Home » News » ‘European motorists associated’: “The toll system is going back to the Middle Ages” | The Window | Present

‘European motorists associated’: “The toll system is going back to the Middle Ages” | The Window | Present

The Government has announced that it plans to implement a toll system for the use of Spanish highways and highways from 2024, although it does not rule out extending it to high capacity roads, both national and regional. It is a measure included in the Recovery Plan that the Government has sent to Brussels to remedy the economic effects caused by the coronavirus pandemic.

Santiago Child, economist, has been shown in ‘Window’ supporter of this initiative, although not without certain nuances. “As the European Union is painting it, it does not have to be seen as an income, but as a less payment,” he explains. “It will not be a tax, it will be a fee, it will be paid to use. Maintaining the roads costs about 8 billion euros a year. It is true that taxes are paid, but the maintenance does not provide for everything ”. “The roads are used by certain people, and I think they should pay for it,” he adds.

However, Niño points out that, in his opinion, this tax should only be used to maintain the roads, “and not to do business. And it proposes some additional detail, such as that the wear of the road caused by each vehicle should be taken into account. In short, the economist welcomes this measure, arguing that thus “The public budget for maintenance is discharged, and that collection can be used for other things such as health or education.”

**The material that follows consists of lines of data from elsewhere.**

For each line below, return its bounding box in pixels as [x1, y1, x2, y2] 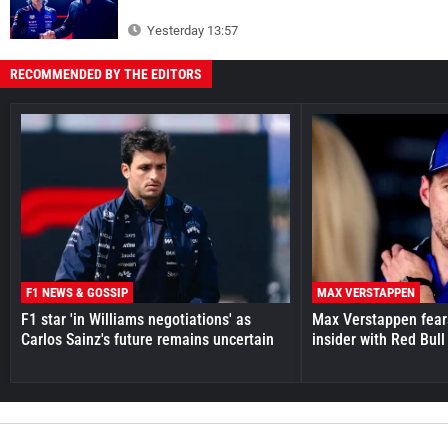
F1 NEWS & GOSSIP [26, 284, 128, 300]
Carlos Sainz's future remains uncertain [21, 329, 274, 349]
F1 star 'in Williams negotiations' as [21, 309, 251, 329]
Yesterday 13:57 [144, 23, 238, 39]
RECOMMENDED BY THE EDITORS [10, 66, 202, 83]
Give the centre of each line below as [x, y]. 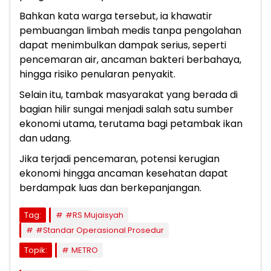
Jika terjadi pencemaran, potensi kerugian [119, 159]
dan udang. [45, 139]
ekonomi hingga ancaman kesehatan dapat [124, 174]
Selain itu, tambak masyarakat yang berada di [129, 95]
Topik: [36, 250]
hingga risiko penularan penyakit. [97, 74]
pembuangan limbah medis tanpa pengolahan [130, 31]
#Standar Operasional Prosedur [100, 230]
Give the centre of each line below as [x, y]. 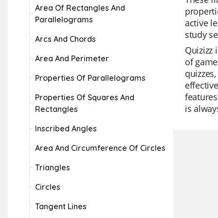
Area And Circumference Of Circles [100, 148]
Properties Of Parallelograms [90, 78]
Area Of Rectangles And [80, 8]
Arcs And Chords [65, 39]
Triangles [53, 167]
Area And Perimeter [72, 58]
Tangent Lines [61, 206]
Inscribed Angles [66, 128]
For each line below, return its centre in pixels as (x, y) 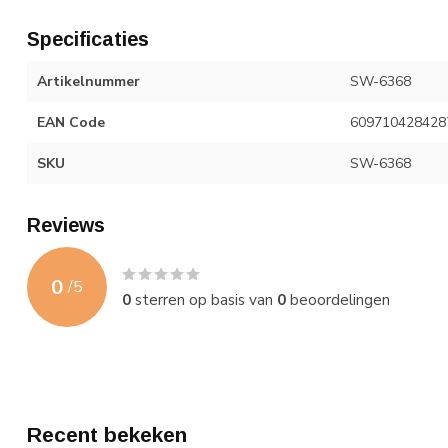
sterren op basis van (204, 299)
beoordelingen (338, 299)
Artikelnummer (88, 81)
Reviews (66, 225)
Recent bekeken (107, 434)
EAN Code (71, 122)
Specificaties (88, 39)
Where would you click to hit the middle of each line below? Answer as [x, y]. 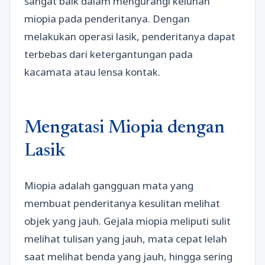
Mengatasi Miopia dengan [125, 129]
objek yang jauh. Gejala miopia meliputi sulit [127, 221]
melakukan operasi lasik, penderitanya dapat [130, 37]
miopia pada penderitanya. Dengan [107, 19]
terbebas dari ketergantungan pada [109, 54]
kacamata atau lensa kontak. [92, 72]
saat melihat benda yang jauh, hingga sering [128, 257]
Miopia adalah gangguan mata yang [109, 186]
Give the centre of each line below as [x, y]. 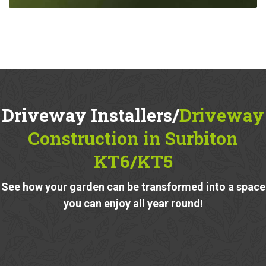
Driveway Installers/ [91, 115]
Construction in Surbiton [133, 138]
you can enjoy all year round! [133, 203]
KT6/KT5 [133, 161]
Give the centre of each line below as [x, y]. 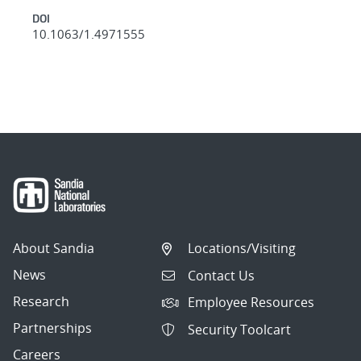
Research [41, 302]
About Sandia [54, 249]
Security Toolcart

Mario Arnaldo, President of ‘Associated European Motorists’, for his part, he has been against the government’s announcement. “They want to act on free highways that say they are free, but they are not. All citizens finance them from the budget “. These roads, explains Mario, “are 7% of the Spanish road network, but they support 37% of the traffic.” “We contribute 25 billion euros a year to maintenance, we are already contributing”. The problem, he says, is that this collection ends up going to other infrastructures.

On the other hand, Mario is skeptical that this rate will translate into an increase in road safety. And to illustrate his argument, he presents the example of Portugal, which introduced a similar system in 2010, which caused the traffic of the affected roads to be diverted by 30% to other roads, also negatively impacting the territories close to tolls. “The miracle of the decrease in traffic accidents in Spain did not come from the points card, it came from the doubling of the highways.” “The toll system is to go back to the Middle Ages, to reinstate the right of portazgo”, Add.